To justify a permanent stay of criminal proceedings, there must be a fundamental defect which goes to the root of the trial 'of such a nature that nothing that a trial judge can do in the conduct of the trial can relieve against its unfair consequences."
On the issue of "fairness", Deane J in Jago at p 57 said:
"The general notion of fairness which has inspired much of the traditional criminal law of this country defies analytical definition. Nor is it possible to catalogue in the abstract the occurrences outside or within the actual trial which will or may affect the overall trial to an extent that it can no longer properly to be regarded as a fair one. Putting to one side cases of actual or ostensible bias, the identification of what does and what does not remove the quality of fairness from an overall trial must proceed on a case by case basis and involve and undesirably, but unavoidably, large content of essentially intuitive judgment."

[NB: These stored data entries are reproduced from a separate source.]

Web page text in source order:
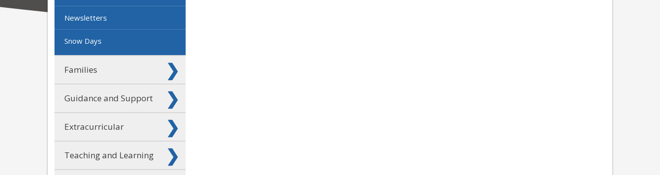
Newsletters
Snow Days
Families
Guidance and Support
Extracurricular
Teaching and Learning
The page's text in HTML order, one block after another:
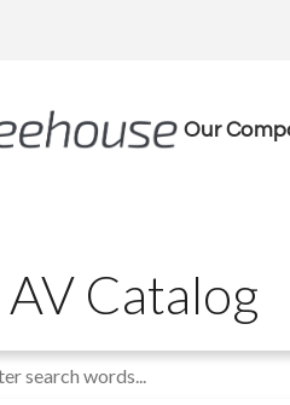
Our
Catalog
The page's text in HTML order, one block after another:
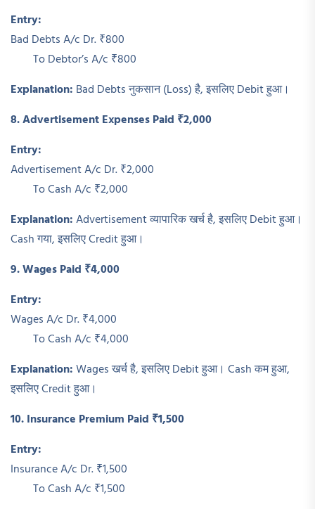
Entry:
Bad Debts A/c Dr. ₹800
To Debtor’s A/c ₹800
Explanation: Bad Debts नुकसान (Loss) है, इसलिए Debit हुआ।
8. Advertisement Expenses Paid ₹2,000
Entry:
Advertisement A/c Dr. ₹2,000
To Cash A/c ₹2,000
Explanation:Advertisement व्यापारिक खर्च है, इसलिए Debit हुआ।
Cash गया, इसलिए Credit हुआ।
9. Wages Paid ₹4,000
Entry:
Wages A/c Dr. ₹4,000
To Cash A/c ₹4,000
Explanation:Wages खर्च है, इसलिए Debit हुआ। Cash कम हुआ,
इसलिए Credit हुआ।
10. Insurance Premium Paid ₹1,500
Entry:
Insurance A/c Dr. ₹1,500
To Cash A/c ₹1,500
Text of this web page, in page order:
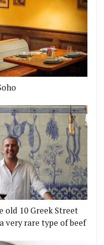
old 10 Greek Street
very rare type of beef
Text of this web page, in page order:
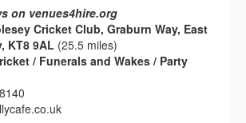
on venues4hire.org
Cricket Club, Graburn Way, East
KT8 9AL (25.5 miles)
/ Funerals and Wakes / Party
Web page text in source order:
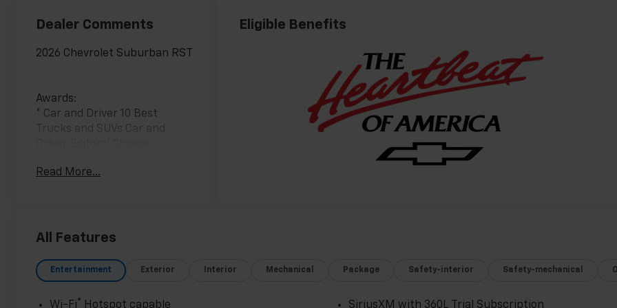
Dealer Comments
2026 Chevrolet Suburban RST
Awards:
* Car and Driver 10 Best
Trucks and SUVs Car and
Read More...
Eligible Benefits
All Features
Entertainment Exterior Interior Mechanical Package Safety-interior Safety-mechanical
Wi-Fi® Hotspot capable SiriusXM with 360L Trial Subscription
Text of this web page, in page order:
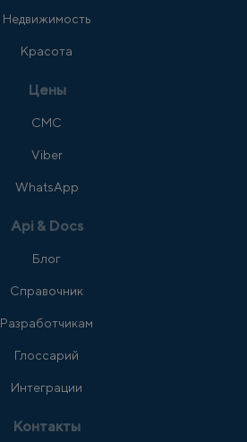
Недвижимость
Красота
Цены
СМС
Viber
WhatsApp
Api & Docs
Блог
Справочник
Разработчикам
Глоссарий
Интеграции
Контакты
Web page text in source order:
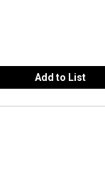
Add to List
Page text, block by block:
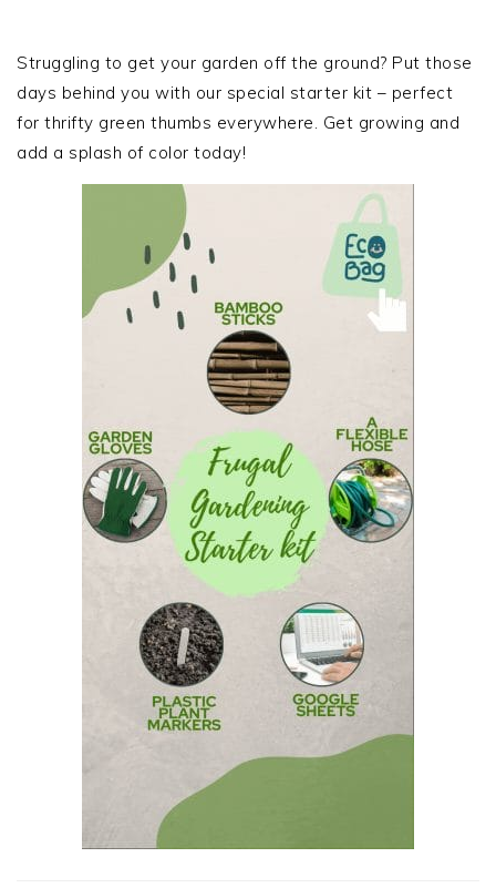
SIDEBAR
Struggling to get your garden off the ground? Put those
days behind you with our special starter kit – perfect
for thrifty green thumbs everywhere. Get growing and
add a splash of color today!

One of the parties (my memory is that it was Mr Nagle on behalf of the accused - I do not have the benefit of a transcript) referred me to the decision of the New South Wales Court of Criminal Appeal in Calleija v Regina [2012] NSWCCA 37. Beazley JA (as her Honour then was) (RA Hulme, Garling JJ agreeing) said at [32]:
"In Australia the common law has not recognised the existence of a right to a speedy trial, or even to a trial within a reasonable time based upon any concept of presumptive prejudice. However, there may be circumstances when delay is such that a permanent stay should be granted. When the question of delay is in issue, matters that need to be considered include the length of the delay, the reasons for it, the accused's responsibility for asserting his or her rights and any prejudice suffered by the accused. However, even when those factors are taken into account, 'a permanent stay should be ordered only in an extreme case and the making of such an order on the basis of delay alone will ... be very rare': per Mason CJ in Jago at 34.

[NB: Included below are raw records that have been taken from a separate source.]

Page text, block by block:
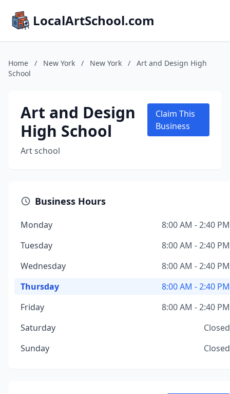
LocalArtSchool.com
Home / New York / New York /
Art and Design High
School
Art and Design
High School
Art school
Claim This
Business
Business Hours
Monday
8:00 AM - 2:40 PM
Tuesday
8:00 AM - 2:40 PM
Wednesday
8:00 AM - 2:40 PM
Thursday
8:00 AM - 2:40 PM
Friday
8:00 AM - 2:40 PM
Saturday
Closed
Sunday
Closed
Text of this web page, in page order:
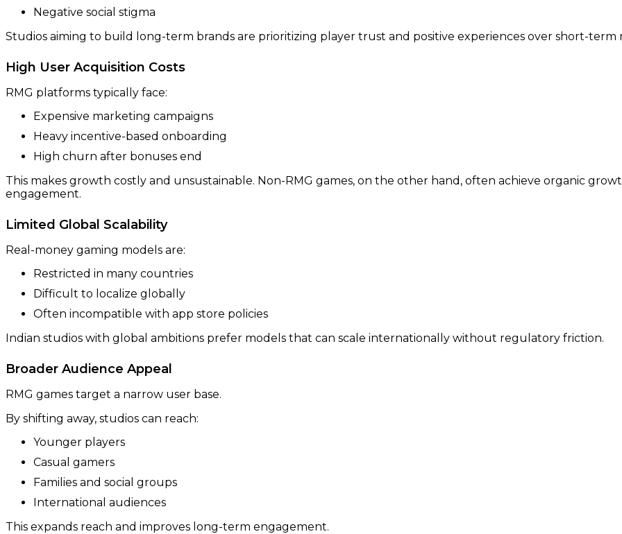
Negative social stigma
Studios aiming to build long-term brands are prioritizing player trust and positive experiences over short-term
High User Acquisition Costs
RMG platforms typically face:
Expensive marketing campaigns
Heavy incentive-based onboarding
High churn after bonuses end
This makes growth costly and unsustainable. Non-RMG games, on the other hand, often achieve organic
engagement.
Limited Global Scalability
Real-money gaming models are:
Restricted in many countries
Difficult to localize globally
Often incompatible with app store policies
Indian studios with global ambitions prefer models that can scale internationally without regulatory friction.
Broader Audience Appeal
RMG games target a narrow user base.
By shifting away, studios can reach:
Younger players
Casual gamers
Families and social groups
International audiences
This expands reach and improves long-term engagement.
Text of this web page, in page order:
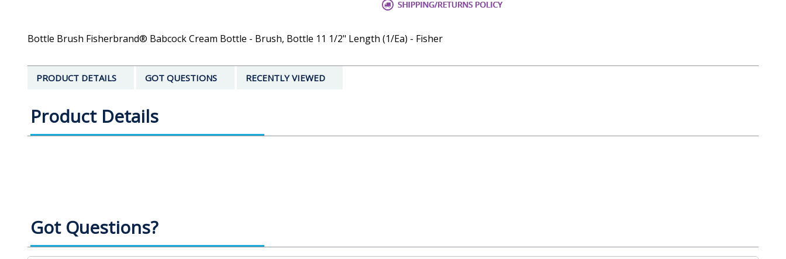
Bottle Brush Fisherbrand® Babcock Cream Bottle - Brush, Bottle 11 1/2" Length (1/Ea) - Fisher
PRODUCT DETAILS GOT QUESTIONS RECENTLY VIEWED
Product Details
Got Questions?
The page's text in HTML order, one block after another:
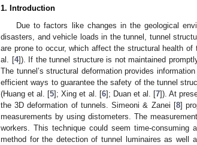
1. Introduction
Due to factors like changes in the geological
disasters, and vehicle loads in the tunnel, tunnel
are prone to occur, which affect the structural health of
al. [4]). If the tunnel structure is not maintained
The tunnel’s structural deformation provides
efficient ways to guarantee the safety of the tunnel
(Huang et al. [5]; Xing et al. [6]; Duan et al. [7]). At
the 3D deformation of tunnels. Simeoni & Zanei [8]
measurements by using distometers. The
workers. This technique could seem time-consuming
method for the detection of tunnel luminaires as well
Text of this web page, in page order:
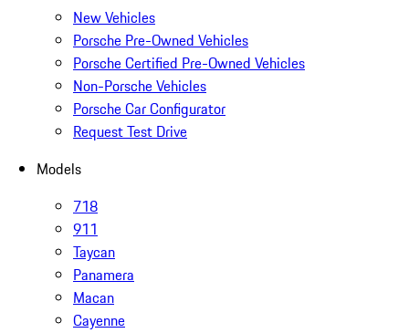
New Vehicles
Porsche Pre-Owned Vehicles
Porsche Certified Pre-Owned Vehicles
Non-Porsche Vehicles
Porsche Car Configurator
Request Test Drive
Models
718
911
Taycan
Panamera
Macan
Cayenne
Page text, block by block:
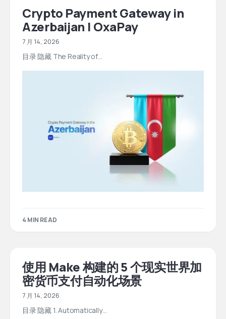
Crypto Payment Gateway in
Azerbaijan | OxaPay
7 月 14, 2026
目录 隐藏 The Reality of…
4 MIN READ
使用 Make 构建的 5 个现实世界加
密货币支付自动化场景
7 月 14, 2026
目录 隐藏 1. Automatically…
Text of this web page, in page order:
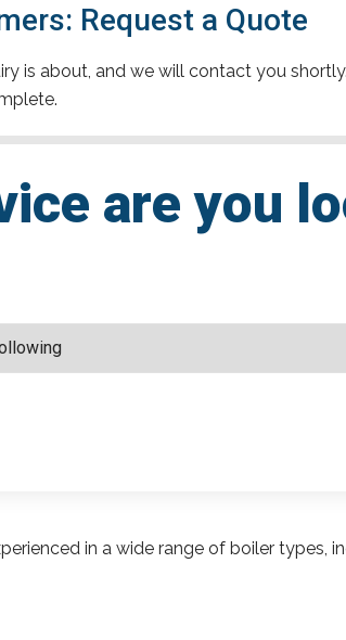
Request a Quote
is about, and we will contact you
are you
in a wide range of boiler types,

In Jago, Mason CJ observed at 33:
'Because there is no constitutional guarantee of a speedy trial, the remedies are discretionary and necessarily relate to the harm suffered or likely to be suffered if appropriate orders are not made.'"

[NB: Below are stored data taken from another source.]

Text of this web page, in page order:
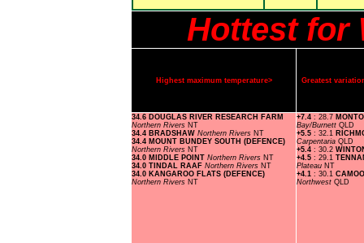
Hottest for
Highest maximum temperature> Greatest
34.6 DOUGLAS RIVER RESEARCH FARM
Northern Rivers NT
34.4 BRADSHAW Northern Rivers NT
34.4 MOUNT BUNDEY SOUTH (DEFENCE)
Northern Rivers NT
34.0 MIDDLE POINT Northern Rivers NT
34.0 TINDAL RAAF Northern Rivers NT
34.0 KANGAROO FLATS (DEFENCE)
Northern Rivers NT
+7.4 : 28.7
Bay/Burnett QLD
+5.5 : 32.1
Carpentaria QLD
+5.4 : 30.2
+4.5 : 29.1
Plateau NT
+4.1 : 30.1
Northwest QLD
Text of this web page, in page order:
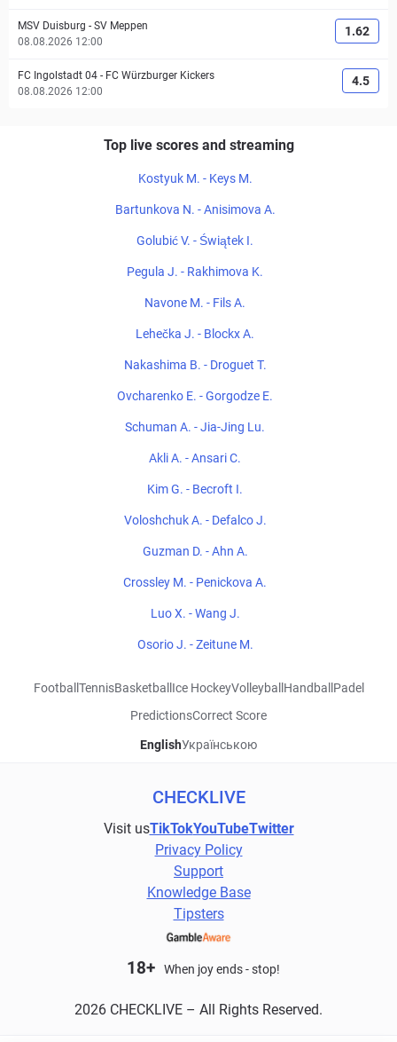
MSV Duisburg - SV Meppen
08.08.2026 12:00
1.62
FC Ingolstadt 04 - FC Würzburger Kickers
08.08.2026 12:00
4.5
Top live scores and streaming
Kostyuk M. - Keys M.
Bartunkova N. - Anisimova A.
Golubić V. - Świątek I.
Pegula J. - Rakhimova K.
Navone M. - Fils A.
Lehečka J. - Blockx A.
Nakashima B. - Droguet T.
Ovcharenko E. - Gorgodze E.
Schuman A. - Jia-Jing Lu.
Akli A. - Ansari C.
Kim G. - Becroft I.
Voloshchuk A. - Defalco J.
Guzman D. - Ahn A.
Crossley M. - Penickova A.
Luo X. - Wang J.
Osorio J. - Zeitune M.
Football TennisBasketball Ice HockeyVolleyball Handball Padel
PredictionsCorrect Score
EnglishУкраїнською
CHECKLIVE
Visit usTikTokYouTubeTwitter
Privacy Policy
Support
Knowledge Base
Tipsters
18+ When joy ends - stop!
2026 CHECKLIVE – All Rights Reserved.

Her Honour went on to say at [35]-[36]:
"The category of case in which a stay may be granted is not closed. In Walton v Gardiner at 392-393, Mason CJ, Deane and Dawson JJ, in the context of an application for a stay of civil proceedings, observed that the court has jurisdiction to grant a stay where its processes and procedures are converted into instruments of injustice or unfairness contrary to their intended purpose of administering justice with fairness and impartiality. Their Honours stated that the categories of cases where a stay may be granted included proceedings which were doomed to failure and the employment of the court's processes in a manner which gave rise to unfairness. Their Honours rejected the notion that a permanent stay may only be ordered where an improper purpose was established or there was no possibility of a fair trial: see Williams v Spautz [1992] HCA 34; 174 CLR 509 at 519-520.
[36] These principles were confirmed by the High Court in Dupas v The Queen [2010] HCA 20; 241 CLR 237. The Court confirmed, at 250, [35], that there was 'no definitive category of extreme cases in which a permanent stay of criminal proceedings will be ordered': see R v Glennon [1992] HCA 16; 173 CLR 592. Their Honours reconfirmed the need to consider, in the balance, the substantial public interest in having those charged with criminal offences brought to trial. As the plurality (Mason CJ, Dawson, Toohey and McHugh JJ) had stated in Williams v Spautz, the confidence in the proper administration of justice requires that the court protect its ability to function as a court of law by ensuring the processes are used fairly by State and citizen alike. In Dupas, the Court, at 251, [37], characterised a permanent stay as 'tantamount to a continuing immunity from prosecution'. It followed that fairness to the accused alone was not the only relevant consideration when determining whether a trial should proceed. Rather, the Court pointed out that the decision whether to prosecute requires an evaluation of the particular circumstances of the case weighed in the context of a number of public interest considerations including public confidence in the administration of justice: see Walton v Gardiner at 395-396; Dupas at 251, [37]; Darwiche v R [2011] NSWCCA 62 at [172].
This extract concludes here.